Sunday, January 17, 2021

Lou Dobbs Calls 'Assault' on Trump Second Only to Lincoln's Assassination


Except for Abraham Lincoln's assassination, the vicious "assault" aimed at President Donald Trump is the worst in American history on a man holding the top office.

During a Fox Business News interview with Pastor Robert Jeffress on Friday, Dobbs referred to Trump's enemies and opponents as "the corrupt forces within our government who worked against him for more than four years."

"It is the most vile, venomous assault ever conducted against a president in our country's history, short of the assassination of Abraham Lincoln," Dobbs said in a video of the interview on his Twitter account.

"This is a nation that can't heal, that cannot come together until we understand the truth and the reality of what we have witnessed over the course of the past four years of this man's presidency."

Jeffress, from the First Baptist Church in Dallas, Texas, has been an outspoken supporter of Trump. He told Dobbs that the Democrats were attacking Trump's loyalists, not just the president.

"That's an attempt to shame people like you and me who strongly support this president into repenting our support of him," Jeffress said. "Well, I’ll guaran-dang-tee you I'm not repenting of anything. Certainly, not my support of this great president.
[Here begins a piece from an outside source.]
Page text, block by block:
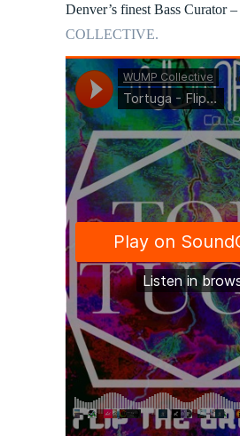
Denver’s finest Bass Curator –
COLLECTIVE.

"I told [Trump] this week I believe he is the greatest president of my lifetime and he will go down as the most pro-life, pro-religious liberty president in American history. And nothing anyone says can change that."

Dobbs said Trump compiled an "extraordinary legacy," especially when one considers the challenges he has faced since 2016 campaign.

"He accomplished more than any president in the first year, first three years, of his term," Dobbs said. "His four years are remarkable in achievement, all the more so because of the naked, corrupt opposition of the Radical Left and the Deep State.”

Assassination of Abraham Lincoln

April 14, 1865
Abraham Lincoln, the 16th president of the United States, was assassinated by well-known stage actor John Wilkes Booth on April 14, 1865, while attending the play Our American Cousin at Ford's Theatre in Washington, D.C.